周二十分确定,方才他嫂夫人相信了他的话,确信季松没有伤到腰;但既然不慌张了,嫂夫人依旧动辄提起腰……
可见他嫂夫人对这些事情是一点也不知道。本来嘛,人家长在深闺,不懂这些也正常;可季松素来是个嘴上放肆的,俩人又成婚小一年了,倘若嫂夫人对此事依旧一无所知……那季松是否同她有过云雨……也未可知。
周二再也忍不住地大笑起来。他笑得喘不过气来,又听见嫂夫人问:“周二公了……怎么了?”
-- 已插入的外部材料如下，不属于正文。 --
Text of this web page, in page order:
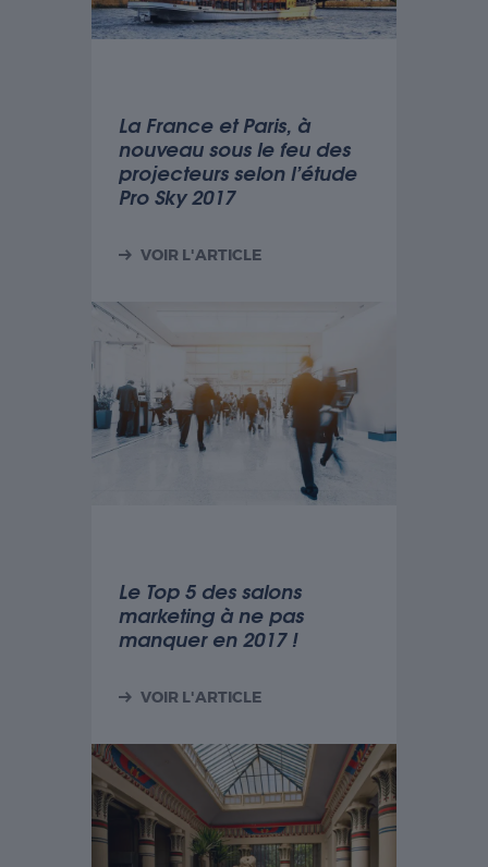
La France et Paris, à
nouveau sous le feu des
projecteurs selon l’étude
Pro Sky 2017
VOIR L'ARTICLE
Le Top 5 des salons
marketing à ne pas
manquer en 2017 !
VOIR L'ARTICLE

嫂夫人眼神懵懂,周二也不好说得太明白,只勉强忍住笑意,艰难道:“五哥…五哥当真是爱惜嫂夫人……”
言罢又是一阵大笑。
沈禾抿紧嘴蹙起眉头。
即便她什么也不懂,但只看周二神情,也知道自己说错了话。可到底哪里说错了话?沈禾不知道,更不知道该如何弥补,只能不做声地端起来茶杯。
季松刚到就看见了这副场景。
季松跑的急,来时带了一阵风,吹得沈禾耳边碎发都在飘动;周二笑得整个人都缩在官帽椅里,见季松过来,他抬手抹了把眼角笑出的泪水,艰难地坐了起来。
他一坐好,另外两位同僚也跟过来了。
季松笑着,可皮笑肉不笑;他沉声问:“说了什么事……居然让我们周二公子这么开心?”
周二笑着叹气:“也没什么,就是嫂夫人和我闲谈,提到自己有个弟弟唤作沈乔,江东二乔的乔。”
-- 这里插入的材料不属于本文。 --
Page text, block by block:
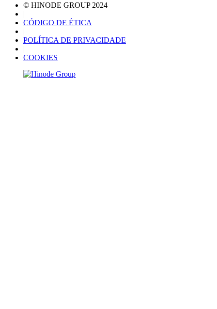
© HINODE GROUP 2024
|
CÓDIGO DE ÉTICA
|
POLÍTICA DE PRIVACIDADE
|
COOKIES

“偏偏嫂夫人对弟弟感情深,称他为小乔,我没忍住,笑出声来。”季松略略放下心来:“你这性…有些太活泼了。”才怪。
季松先前跟周二提到过沈乔,他想把沈乔弄到国子监里,偏偏沈乔没多少读书的天赋,季松担心他跟不上,反倒不美,私底下纠结了许久。那时候周二都没笑,现在怎么可能因为这么个称呼大笑不止?肯定还有别的事情。
不过看着夫人面上淡淡的尴尬……季松明智地选择了闭嘴。又是一番闲谈,待到天色暗下来时,季松亲自将几人送出了宁远侯府。周二一直等到旁人离开,方才走到季松身边。他右手成拳放在嘴前,还未开口先咳嗽一声清了清嗓子,笑意便自然而然地流了出来:“五哥…莫不是成婚一年,至今未与夫人行鱼水之欢?!”周二声音不大,离得稍远点就听不清他的声音;但于季松来说,无异于雷鸣贯耳。
这事……周二怎么知道的?
且不说自己的颜面,单说床笫之私,如何能做他人闲谈?当下季松也不辩驳,只是铁青着脸下了逐客令:“天色不早了,你该回去了。”
周二并不意外季松会是这副反应。毕竞都是有头有脸的人家,谁会拿夫人开玩笑呢?
与其反驳,不如压下。
可季松素来是个混世魔王,见他吃瘪可不容易,周二实在忍不住看好戏的心态,当即退后一步拱手作揖:“好好好,弟弟这就回去。”“对了,五哥腰还好吗?”
“弟弟只问这一句,问完了就走。”
季松掀起眼皮看了他一眼,声音低的像霍霍磨刀声:“贤弟这是什么意思?″
周二…”
坏了,玩大了,别真的得罪了季松,日后可有的是苦头吃。周二咳嗽一声正经起来。他也不笑了,直起身正色道:“方才我同嫂夫人聊了几……
说完了,周二一拱手:“大抵如此。我回家了。”“五哥放心,弟弟有分寸,绝不会将此事泄漏出去。”季松木着脸,连应一声的力气都没有,最后挥挥手让他离开。周二恭敬至极,仿若退朝一般后退良久,方才转身离开,只是一转头就笑出了满嘴的白牙。
他五哥还真是……哈哈哈居然是个情圣啊?!季松不知道自己是怎么回到院子里的。